WebSocketActor opens a client-side WebSocket connection to a remote endpoint. For accepting incoming WS connections (server side), see ServerWebSocketActor.

import { ActorSystem, Props, WebSocketActor } from 'actor-ts';
const ws = system.actorOf(
Props.create(() => new WebSocketActor({
url: 'wss://realtime.example.com/feed',
protocols: ['my-proto-v1'],
headers: {
authorization: `Bearer ${process.env.API_TOKEN}`,
},
})),
'ws-client',
);
// Subscribe to inbound messages:
ws.tell({ kind: 'subscribe', subscriber: feedHandler });
// Send:
ws.tell({ kind: 'send', payload: JSON.stringify({ subscribe: 'channel-1' }) });
interface WebSocketActorSettings extends BrokerCommonSettings {
url: string; // ws:// or wss://
protocols?: string | string[]; // subprotocols
headers?: Record<string, string>; // initial-handshake headers
pingIntervalMs?: number; // application-level ping; default off
}
class FeedHandler extends Actor<WsInbound> {
override onReceive(msg: WsInbound): void {
if (msg.kind === 'text') {
const event = JSON.parse(msg.payload);
this.handleEvent(event);
} else if (msg.kind === 'binary') {
// raw Uint8Array
this.handleBinary(msg.payload);
}
}
}

Two inbound kinds — text and binary — matching the WebSocket frame types. The framework doesn’t dispatch on payload content; that’s up to the subscriber.

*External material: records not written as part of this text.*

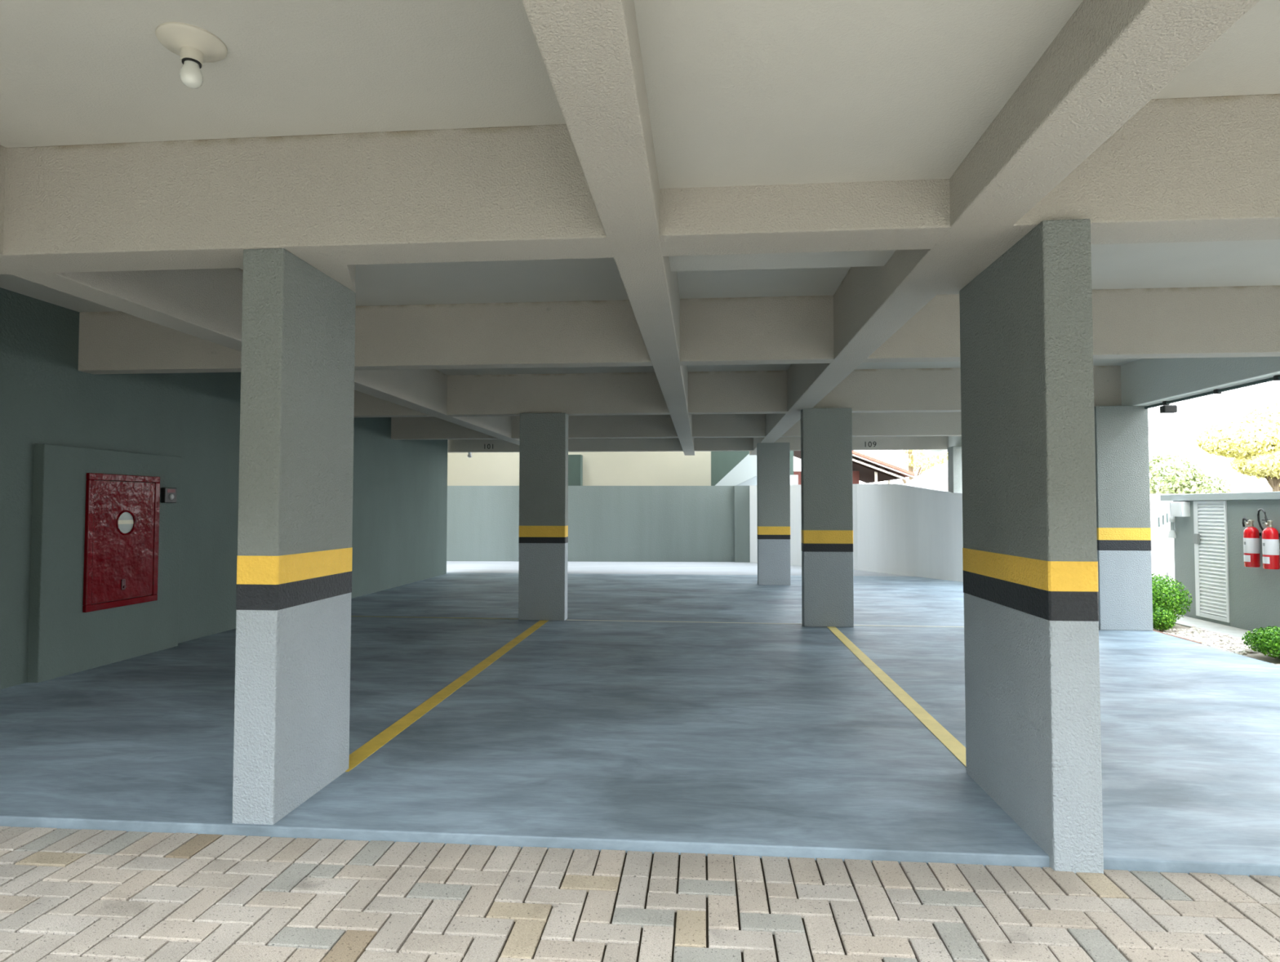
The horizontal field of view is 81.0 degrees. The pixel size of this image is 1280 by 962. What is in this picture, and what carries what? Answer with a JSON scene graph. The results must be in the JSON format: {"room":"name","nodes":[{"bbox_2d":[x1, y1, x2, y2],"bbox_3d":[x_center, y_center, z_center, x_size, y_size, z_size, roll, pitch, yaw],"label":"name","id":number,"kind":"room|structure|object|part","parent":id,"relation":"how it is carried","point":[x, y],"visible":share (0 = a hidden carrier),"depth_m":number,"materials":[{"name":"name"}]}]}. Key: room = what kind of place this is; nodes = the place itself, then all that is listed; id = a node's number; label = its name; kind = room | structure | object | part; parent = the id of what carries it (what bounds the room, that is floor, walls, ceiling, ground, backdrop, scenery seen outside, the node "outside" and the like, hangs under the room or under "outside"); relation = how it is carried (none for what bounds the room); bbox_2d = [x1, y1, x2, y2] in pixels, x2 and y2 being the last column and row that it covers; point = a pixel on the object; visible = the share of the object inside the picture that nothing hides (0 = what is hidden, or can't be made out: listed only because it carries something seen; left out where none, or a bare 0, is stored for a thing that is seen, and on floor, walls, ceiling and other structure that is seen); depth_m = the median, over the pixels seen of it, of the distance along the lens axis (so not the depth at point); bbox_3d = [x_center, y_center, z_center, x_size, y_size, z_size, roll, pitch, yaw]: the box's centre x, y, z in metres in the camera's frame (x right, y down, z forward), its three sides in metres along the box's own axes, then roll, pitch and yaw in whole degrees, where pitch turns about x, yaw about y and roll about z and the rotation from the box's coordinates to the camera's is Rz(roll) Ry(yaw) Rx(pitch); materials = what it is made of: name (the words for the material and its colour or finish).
{"room":"parking garage","nodes":[
{"label":"parking garage","id":0,"kind":"room"},
{"bbox_2d":[0,287,448,688],"bbox_3d":[-4.576,0.146,6.306,0.200,2.980,16.800,0,-2,5],"label":"wall","id":1,"kind":"structure","parent":0,"point":[400,486],"depth_m":7.23,"materials":[{"name":"grey paint"}]},
{"bbox_2d":[26,444,182,682],"bbox_3d":[-4.436,0.637,6.322,0.095,1.780,1.490,0,-2,5],"label":"wall box","id":2,"kind":"object","parent":1,"relation":"attached to","point":[64,639],"visible":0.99,"depth_m":5.91,"materials":[{"name":"grey paint"}]},
{"bbox_2d":[82,472,159,612],"bbox_3d":[-4.364,0.502,6.353,0.047,1.108,0.785,0,-2,5],"label":"cabinet","id":3,"kind":"object","parent":2,"relation":"attached to","point":[121,545],"visible":1,"depth_m":6.30,"materials":[{"name":"red metal"}]},
{"bbox_2d":[160,487,177,502],"bbox_3d":[-4.313,0.131,6.876,0.061,0.140,0.150,0,-2,5],"label":"switch","id":4,"kind":"object","parent":2,"relation":"attached to","point":[168,495],"visible":1,"depth_m":6.84,"materials":[{"name":"black plastic"}]},
{"bbox_3d":[-4.297,0.091,6.877,0.002,0.030,0.100,0,-2,5],"label":"label plate","id":5,"kind":"part","parent":4,"relation":"part of","materials":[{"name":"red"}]},
{"bbox_2d":[446,485,750,562],"bbox_3d":[-1.383,1.074,18.121,9.015,1.915,0.294,0,-2,3],"label":"wall","id":6,"kind":"structure","parent":0,"point":[606,523],"depth_m":18.02,"materials":[{"name":"grey paint"}]},
{"bbox_2d":[0,560,1279,876],"bbox_3d":[0.897,1.732,10.591,18.000,0.120,15.435,0,-2,5],"label":"floor","id":7,"kind":"structure","parent":0,"point":[757,738],"depth_m":4.29,"materials":[{"name":"grey concrete"}]},
{"bbox_2d":[231,248,355,824],"bbox_3d":[-1.562,0.252,3.449,0.183,2.445,0.668,0,-2,5],"label":"concrete column","id":8,"kind":"structure","parent":7,"relation":"on","point":[295,555],"depth_m":3.22,"materials":[{"name":"grey paint"}]},
{"bbox_2d":[310,263,355,292],"bbox_3d":[-1.475,-1.200,3.603,0.360,0.474,0.445,0,-2,5],"label":"beam haunch","id":9,"kind":"structure","parent":8,"relation":"on","point":[344,274],"depth_m":3.52,"materials":[{"name":"white paint"}]},
{"bbox_2d":[351,615,518,618],"bbox_3d":[-2.820,1.607,8.868,2.865,0.002,0.060,0,-2,6],"label":"parking line","id":10,"kind":"object","parent":7,"relation":"on","point":[351,615],"visible":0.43,"depth_m":8.80,"materials":[{"name":"paint"}]},
{"bbox_2d":[345,619,547,771],"bbox_3d":[-1.289,1.513,6.161,0.110,0.002,4.960,0,-2,5],"label":"parking line","id":11,"kind":"object","parent":7,"relation":"on","point":[382,738],"visible":0.79,"depth_m":4.90,"materials":[{"name":"yellow paint"}]},
{"bbox_2d":[518,413,568,620],"bbox_3d":[-1.123,0.409,8.746,0.545,2.390,0.183,0,-2,5],"label":"concrete column","id":12,"kind":"structure","parent":7,"relation":"on","point":[543,542],"depth_m":8.66,"materials":[{"name":"grey paint"}]},
{"bbox_2d":[570,619,802,623],"bbox_3d":[0.482,1.597,8.509,2.678,0.002,0.040,0,-2,6],"label":"parking line","id":13,"kind":"object","parent":7,"relation":"on","point":[571,620],"visible":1,"depth_m":8.50,"materials":[{"name":"beige paint"}]},
{"bbox_2d":[756,442,791,585],"bbox_3d":[2.258,0.550,12.684,0.540,2.390,0.183,0,-2,5],"label":"concrete column","id":14,"kind":"structure","parent":7,"relation":"on","point":[773,459],"depth_m":12.59,"materials":[{"name":"grey paint"}]},
{"bbox_2d":[800,408,853,626],"bbox_3d":[2.066,0.397,8.297,0.537,2.390,0.183,0,-2,5],"label":"concrete column","id":15,"kind":"structure","parent":7,"relation":"on","point":[826,433],"depth_m":8.21,"materials":[{"name":"grey paint"}]},
{"bbox_2d":[826,626,965,765],"bbox_3d":[1.879,1.508,5.944,0.100,0.002,4.540,0,-2,5],"label":"parking line","id":16,"kind":"object","parent":7,"relation":"on","point":[957,748],"visible":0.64,"depth_m":4.95,"materials":[{"name":"yellow paint"}]},
{"bbox_2d":[853,624,964,626],"bbox_3d":[3.619,1.587,8.154,2.566,0.002,0.040,0,-2,6],"label":"parking line","id":17,"kind":"object","parent":7,"relation":"on","point":[854,624],"visible":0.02,"depth_m":8.22,"materials":[{"name":"beige paint"}]},
{"bbox_2d":[947,445,962,493],"bbox_3d":[5.732,0.580,13.454,0.303,2.390,0.303,0,-2,5],"label":"concrete column","id":18,"kind":"structure","parent":7,"relation":"on","point":[954,452],"depth_m":13.35,"materials":[{"name":"grey paint"}]},
{"bbox_2d":[959,218,1103,873],"bbox_3d":[1.652,0.248,3.259,0.179,2.445,0.938,0,-2,5],"label":"concrete column","id":19,"kind":"structure","parent":7,"relation":"on","point":[1030,562],"depth_m":2.89,"materials":[{"name":"grey paint"}]},
{"bbox_2d":[937,245,1012,294],"bbox_3d":[1.622,-1.202,3.480,0.272,0.474,0.720,0,-2,5],"label":"beam haunch","id":20,"kind":"structure","parent":19,"relation":"on","point":[990,255],"depth_m":3.42,"materials":[{"name":"white paint"}]},
{"bbox_2d":[1093,405,1153,630],"bbox_3d":[5.165,0.392,8.076,0.538,2.390,0.183,0,-2,5],"label":"concrete column","id":21,"kind":"structure","parent":7,"relation":"on","point":[1122,487],"depth_m":7.99,"materials":[{"name":"grey paint"}]},
{"bbox_2d":[0,0,1279,375],"bbox_3d":[0.441,-1.433,7.946,9.930,0.300,15.400,0,-2,5],"label":"ceiling","id":22,"kind":"structure","parent":0,"point":[73,72],"depth_m":2.82,"materials":[{"name":"white paint"}]},
{"bbox_2d":[155,22,227,88],"bbox_3d":[-1.505,-1.399,2.518,0.208,0.154,0.208,0,-2,5],"label":"ceiling lamp","id":23,"kind":"object","parent":22,"relation":"attached to","point":[195,46],"visible":1,"depth_m":2.49,"materials":[{"name":"white plastic"}]},
{"bbox_3d":[-1.505,-1.457,2.520,0.208,0.038,0.208,0,-2,5],"label":"ceiling plate","id":24,"kind":"part","parent":23,"relation":"part of","materials":[{"name":"white plastic"}]},
{"bbox_3d":[-1.505,-1.361,2.516,0.068,0.078,0.068,0,-2,5],"label":"bulb","id":25,"kind":"part","parent":23,"relation":"part of","materials":[{"name":"white glass"}]},
{"bbox_2d":[179,46,204,68],"bbox_3d":[-1.505,-1.421,2.518,0.070,0.047,0.070,0,-2,5],"label":"socket","id":26,"kind":"object","parent":23,"relation":"attached to","point":[189,55],"depth_m":2.50,"materials":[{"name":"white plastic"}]},
{"bbox_2d":[0,145,519,444],"bbox_3d":[-2.523,-1.071,7.330,0.215,0.476,13.700,0,-2,5],"label":"ceiling beam","id":27,"kind":"structure","parent":22,"relation":"attached to","point":[205,304],"depth_m":4.53,"materials":[{"name":"white paint"}]},
{"bbox_2d":[521,0,694,455],"bbox_3d":[0.392,-1.045,8.012,0.216,0.476,15.550,0,-2,5],"label":"ceiling beam","id":28,"kind":"structure","parent":22,"relation":"attached to","point":[590,50],"depth_m":2.29,"materials":[{"name":"white paint"}]},
{"bbox_2d":[0,93,1279,274],"bbox_3d":[0.067,-1.216,3.145,9.790,0.474,0.254,0,-2,5],"label":"ceiling beam","id":29,"kind":"structure","parent":22,"relation":"attached to","point":[1193,169],"depth_m":3.09,"materials":[{"name":"white paint"}]},
{"bbox_2d":[391,411,961,439],"bbox_3d":[0.790,-0.916,11.714,9.790,0.474,0.160,0,-2,5],"label":"ceiling beam","id":30,"kind":"structure","parent":22,"relation":"attached to","point":[864,424],"depth_m":11.63,"materials":[{"name":"white paint"}]},
{"bbox_2d":[78,285,1279,373],"bbox_3d":[0.282,-1.126,5.697,9.790,0.474,0.165,0,-2,5],"label":"ceiling beam","id":31,"kind":"structure","parent":22,"relation":"attached to","point":[1211,322],"depth_m":5.62,"materials":[{"name":"white paint"}]},
{"bbox_2d":[447,435,948,452],"bbox_3d":[0.779,-0.817,14.558,10.290,0.474,0.170,0,-2,5],"label":"ceiling beam","id":32,"kind":"structure","parent":22,"relation":"attached to","point":[902,442],"depth_m":14.48,"materials":[{"name":"white paint"}]},
{"bbox_2d":[865,441,875,446],"bbox_3d":[4.356,-0.692,14.165,0.207,0.103,0.002,0,-2,5],"label":"number","id":33,"kind":"object","parent":32,"relation":"attached to","point":[865,442],"visible":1,"depth_m":14.16,"materials":[{"name":"black paint"}]},
{"bbox_2d":[354,365,1121,417],"bbox_3d":[0.538,-1.020,8.732,9.790,0.474,0.170,0,-2,5],"label":"ceiling beam","id":34,"kind":"structure","parent":22,"relation":"attached to","point":[915,389],"depth_m":8.64,"materials":[{"name":"white paint"}]},
{"bbox_2d":[749,0,1260,454],"bbox_3d":[1.744,-1.048,7.898,0.237,0.476,15.550,0,-2,5],"label":"ceiling beam","id":35,"kind":"structure","parent":22,"relation":"attached to","point":[1110,59],"depth_m":2.31,"materials":[{"name":"white paint"}]},
{"bbox_2d":[925,356,1279,454],"bbox_3d":[5.324,-1.202,7.676,0.165,0.773,15.700,0,-2,5],"label":"ceiling beam","id":36,"kind":"structure","parent":22,"relation":"attached to","point":[1144,381],"depth_m":7.21,"materials":[{"name":"white paint"}]},
{"bbox_2d":[1160,404,1177,413],"bbox_3d":[5.494,-0.780,7.825,0.163,0.144,0.094,0,-2,5],"label":"floodlight","id":37,"kind":"object","parent":36,"relation":"attached to","point":[1169,408],"visible":0.77,"depth_m":7.78,"materials":[{"name":"black plastic"}]},
{"bbox_2d":[1144,374,1279,408],"bbox_3d":[5.033,-0.911,4.045,0.115,0.060,8.440,0,-2,5],"label":"conduit pipe","id":38,"kind":"object","parent":36,"relation":"attached to","point":[1277,377],"visible":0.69,"depth_m":6.88,"materials":[{"name":"grey metal"}]},
{"bbox_2d":[749,483,963,582],"bbox_3d":[4.659,0.974,15.089,0.685,1.915,6.849,1,-2,-31],"label":"wall","id":39,"kind":"structure","parent":0,"point":[899,529],"depth_m":14.53,"materials":[{"name":"paint"}]},
{"bbox_2d":[633,0,1083,271],"bbox_3d":[0.568,-1.345,2.123,1.140,0.281,3.830,0,-2,5],"label":"ceiling","id":40,"kind":"structure","parent":0,"point":[740,92],"depth_m":2.27,"materials":[{"name":"white paint"}]},
{"label":"outside","id":41,"kind":"structure","parent":0,"visible":0},
{"bbox_2d":[1152,598,1279,663],"bbox_3d":[6.810,1.662,7.887,2.760,0.080,11.030,0,-2,5],"label":"garden bed","id":42,"kind":"object","parent":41,"point":[1258,655],"depth_m":6.82,"materials":[{"name":"soil"}]},
{"bbox_2d":[1150,493,1174,590],"bbox_3d":[7.851,0.950,10.963,2.600,1.520,0.080,0,-2,5],"label":"gate","id":43,"kind":"object","parent":42,"relation":"on","point":[1162,546],"visible":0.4,"depth_m":10.97,"materials":[{"name":"white metal"}]},
{"bbox_2d":[1152,606,1176,631],"bbox_3d":[5.630,1.513,8.106,0.282,0.312,0.281,0,-2,5],"label":"bush","id":44,"kind":"object","parent":42,"relation":"on","point":[1162,619],"visible":0.84,"depth_m":8.04,"materials":[{"name":"green plant"}]},
{"bbox_2d":[1151,573,1192,620],"bbox_3d":[5.842,1.359,8.554,0.745,0.651,0.740,0,-2,5],"label":"bush","id":45,"kind":"object","parent":42,"relation":"on","point":[1162,596],"visible":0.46,"depth_m":8.33,"materials":[{"name":"green plant"}]},
{"bbox_2d":[1153,629,1201,644],"bbox_3d":[5.427,1.603,7.670,0.040,0.061,0.900,0,-2,5],"label":"curb","id":46,"kind":"object","parent":42,"relation":"on","point":[1153,629],"visible":0.24,"depth_m":7.55,"materials":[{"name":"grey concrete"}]},
{"bbox_2d":[1172,613,1256,639],"bbox_3d":[6.172,1.550,5.912,0.460,0.025,6.980,0,-2,5],"label":"garden path","id":47,"kind":"structure","parent":42,"relation":"on","point":[1187,621],"depth_m":8.39,"materials":[{"name":"concrete"}]},
{"bbox_2d":[1160,491,1279,631],"bbox_3d":[6.993,0.866,7.222,1.080,1.545,4.620,0,-2,5],"label":"shelter","id":48,"kind":"object","parent":42,"relation":"on","point":[1208,544],"visible":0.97,"depth_m":8.48,"materials":[{"name":"grey paint"}]},
{"bbox_2d":[1168,502,1176,537],"bbox_3d":[6.653,0.488,9.383,0.090,0.450,0.090,0,-2,5],"label":"vent pipe","id":49,"kind":"object","parent":48,"relation":"attached to","point":[1171,534],"visible":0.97,"depth_m":9.36,"materials":[{"name":"grey paint"}]},
{"bbox_2d":[1170,501,1190,516],"bbox_3d":[6.625,0.346,9.199,0.104,0.182,0.220,0,-2,5],"label":"meter box","id":50,"kind":"object","parent":48,"relation":"attached to","point":[1178,508],"visible":1,"depth_m":9.11,"materials":[{"name":"white plastic"}]},
{"bbox_3d":[6.642,0.914,8.714,0.032,1.368,0.560,0,-2,5],"label":"door","id":51,"kind":"part","parent":48,"relation":"part of","materials":[{"name":"white metal"}]},
{"bbox_3d":[6.637,0.903,8.694,0.022,1.290,0.451,0,-2,5],"label":"louvre panel","id":52,"kind":"part","parent":48,"relation":"part of","materials":[{"name":"white metal"}]},
{"bbox_2d":[1242,516,1261,567],"bbox_3d":[6.479,0.647,7.967,0.149,0.524,0.168,1,-2,-34],"label":"fire extinguisher","id":53,"kind":"object","parent":48,"relation":"attached to","point":[1251,535],"visible":1,"depth_m":7.91,"materials":[{"name":"red metal"}]},
{"bbox_2d":[1257,508,1279,568],"bbox_3d":[6.455,0.591,7.734,0.161,0.619,0.234,1,-2,-17],"label":"fire extinguisher","id":54,"kind":"object","parent":48,"relation":"attached to","point":[1270,535],"visible":1,"depth_m":7.64,"materials":[{"name":"red metal"}]},
{"bbox_2d":[1164,626,1279,665],"bbox_3d":[5.679,1.558,6.543,0.721,0.022,5.731,0,-2,5],"label":"pebbles","id":55,"kind":"object","parent":42,"relation":"on","point":[1207,637],"visible":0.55,"depth_m":7.52,"materials":[{"name":"white gravel"}]},
{"bbox_2d":[1241,625,1279,658],"bbox_3d":[5.729,1.443,6.548,0.747,0.342,0.752,0,-2,5],"label":"bush","id":56,"kind":"object","parent":42,"relation":"on","point":[1268,640],"visible":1,"depth_m":6.57,"materials":[{"name":"green plant"}]},
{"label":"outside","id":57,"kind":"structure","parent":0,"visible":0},
{"bbox_3d":[0.839,1.863,9.906,120.000,0.170,100.000,0,-2,5],"label":"ground base","id":58,"kind":"structure","parent":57,"visible":0},
{"bbox_2d":[447,451,711,485],"bbox_3d":[-3.925,-3.976,23.767,12.600,12.400,8.000,0,-2,5],"label":"building","id":59,"kind":"structure","parent":58,"relation":"on","point":[584,468],"depth_m":19.64,"materials":[{"name":"beige paint"}]},
{"bbox_2d":[711,450,798,485],"bbox_3d":[3.034,-2.410,21.167,2.300,9.100,5.500,0,-2,5],"label":"stair tower","id":60,"kind":"structure","parent":58,"relation":"on","point":[728,468],"depth_m":19.16,"materials":[{"name":"grey paint"}]},
{"bbox_2d":[793,450,915,484],"bbox_3d":[7.125,0.250,27.958,4.700,4.264,5.100,0,-2,5],"label":"house","id":61,"kind":"structure","parent":58,"relation":"on","point":[865,468],"depth_m":25.83,"materials":[{"name":"ceramic"}]},
{"bbox_3d":[8.141,0.959,25.829,0.080,2.700,0.080,0,-2,5],"label":"post","id":62,"kind":"part","parent":61,"relation":"part of","materials":[{"name":"beige paint"}]},
{"bbox_2d":[899,449,947,484],"bbox_3d":[14.769,0.238,36.911,4.311,4.932,2.544,0,-2,5],"label":"tree","id":63,"kind":"object","parent":58,"relation":"on","point":[911,458],"visible":0.3,"depth_m":36.72,"materials":[{"name":"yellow plant"}]},
{"bbox_3d":[14.917,-0.897,36.938,4.016,2.663,2.544,0,-2,5],"label":"crown","id":64,"kind":"part","parent":63,"relation":"part of","materials":[{"name":"yellow plant"}]},
{"bbox_2d":[904,462,947,490],"bbox_3d":[13.698,0.854,32.705,5.000,3.400,5.100,0,-2,5],"label":"house","id":65,"kind":"structure","parent":58,"relation":"on","point":[936,477],"depth_m":32.03,"materials":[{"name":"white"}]},
{"bbox_2d":[1149,452,1232,493],"bbox_3d":[23.357,0.664,32.337,4.098,3.780,2.549,0,-2,-12],"label":"tree","id":66,"kind":"object","parent":58,"relation":"on","point":[1192,482],"visible":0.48,"depth_m":31.60,"materials":[{"name":"green plant"}]},
{"bbox_2d":[1195,400,1279,491],"bbox_3d":[28.289,-0.550,34.000,5.593,6.326,3.464,0,-2,5],"label":"tree","id":67,"kind":"object","parent":58,"relation":"on","point":[1253,441],"visible":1,"depth_m":33.25,"materials":[{"name":"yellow plant"}]},
{"bbox_2d":[1256,475,1279,491],"bbox_3d":[32.924,0.180,38.383,2.920,5.182,2.889,0,-2,5],"label":"tree","id":68,"kind":"object","parent":58,"relation":"on","point":[1257,477],"visible":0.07,"depth_m":38.75,"materials":[{"name":"green plant"}]},
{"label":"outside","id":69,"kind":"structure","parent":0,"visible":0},
{"bbox_2d":[0,825,1279,961],"bbox_3d":[0.632,1.328,-0.660,13.760,0.032,7.032,0,-2,5],"label":"paving","id":70,"kind":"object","parent":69,"point":[67,895],"visible":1,"depth_m":2.52,"materials":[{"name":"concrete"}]},
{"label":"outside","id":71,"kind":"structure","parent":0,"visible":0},
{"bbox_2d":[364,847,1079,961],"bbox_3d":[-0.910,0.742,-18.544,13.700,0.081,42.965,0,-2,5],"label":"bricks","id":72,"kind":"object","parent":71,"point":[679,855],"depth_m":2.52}
]}

The base BrokerActor lifecycle handles reconnect with backoff. An unexpected disconnect:

  • Transitions the actor to disconnected.
  • Fires BrokerDisconnected on the event stream.
  • Starts the reconnect cycle.
  • After each successful re-connect, fires BrokerConnected.

Outbound messages sent during disconnection are buffered (per the outbound buffer policy). Inbound subscribers are preserved across reconnect.

new WebSocketActor({
url: 'wss://...',
pingIntervalMs: 30_000, // send a ping every 30s
});

Application-level ping prevents intermediate proxies / load balancers from closing idle connections. Most production WebSocket setups need this.

The protocol-level WebSocket ping (control frame) is sent automatically; the application-level ping is for proxies that inspect payload, not frames.

Three primary fits:

  1. Subscribing to real-time data feeds — stock tickers, crypto exchanges, social-media streams.
  2. Outbound WebSocket clients to third-party services (Slack RTM, OpenAI streaming, IoT vendor APIs).
  3. Custom WS-based protocols layered on top.

For server-side WebSocket (accepting client connections), use ServerWebSocketActor.